[Data excerpts]
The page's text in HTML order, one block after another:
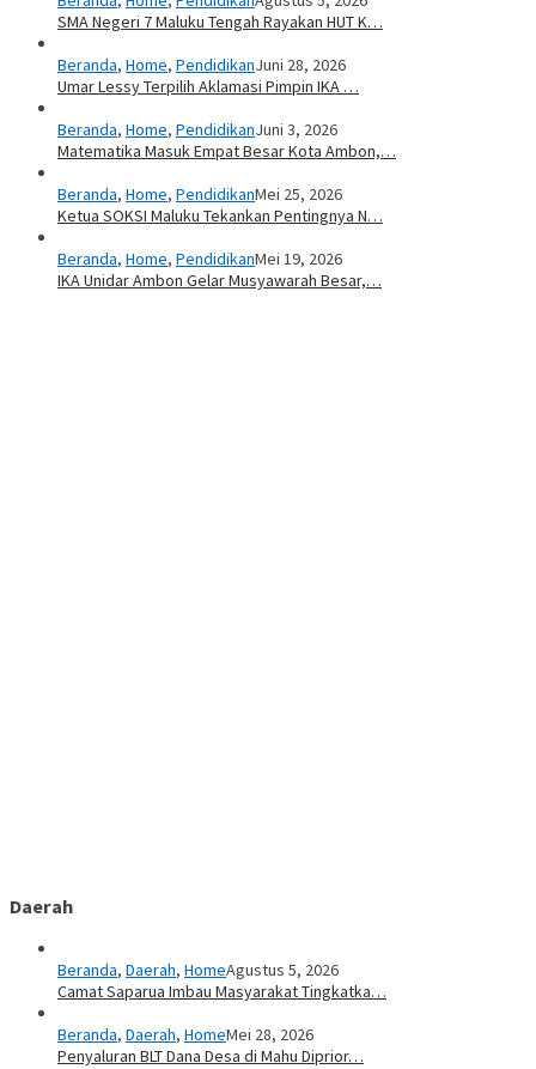
SMA Negeri 7 Maluku Tengah Rayakan HUT K…
Beranda, Home, PendidikanJuni 28, 2026
Umar Lessy Terpilih Aklamasi Pimpin IKA …
Beranda, Home, PendidikanJuni 3, 2026
Matematika Masuk Empat Besar Kota Ambon,…
Beranda, Home, PendidikanMei 25, 2026
Ketua SOKSI Maluku Tekankan Pentingnya N…
Beranda, Home, PendidikanMei 19, 2026
IKA Unidar Ambon Gelar Musyawarah Besar,…
Daerah
Beranda, Daerah, HomeAgustus 5, 2026
Camat Saparua Imbau Masyarakat Tingkatka…
Beranda, Daerah, HomeMei 28, 2026
Penyaluran BLT Dana Desa di Mahu Diprior…
[/Data excerpts]
What needs to be done: I'd like the lines above from the one with "SMA Negeri 7 Maluku Tengah Rayakan HUT K…" up to and including the one with "Beranda, Daerah, HomeMei 28, 2026" copied exactly, with no other lines.

Response area:
SMA Negeri 7 Maluku Tengah Rayakan HUT K…
Beranda, Home, PendidikanJuni 28, 2026
Umar Lessy Terpilih Aklamasi Pimpin IKA …
Beranda, Home, PendidikanJuni 3, 2026
Matematika Masuk Empat Besar Kota Ambon,…
Beranda, Home, PendidikanMei 25, 2026
Ketua SOKSI Maluku Tekankan Pentingnya N…
Beranda, Home, PendidikanMei 19, 2026
IKA Unidar Ambon Gelar Musyawarah Besar,…
Daerah
Beranda, Daerah, HomeAgustus 5, 2026
Camat Saparua Imbau Masyarakat Tingkatka…
Beranda, Daerah, HomeMei 28, 2026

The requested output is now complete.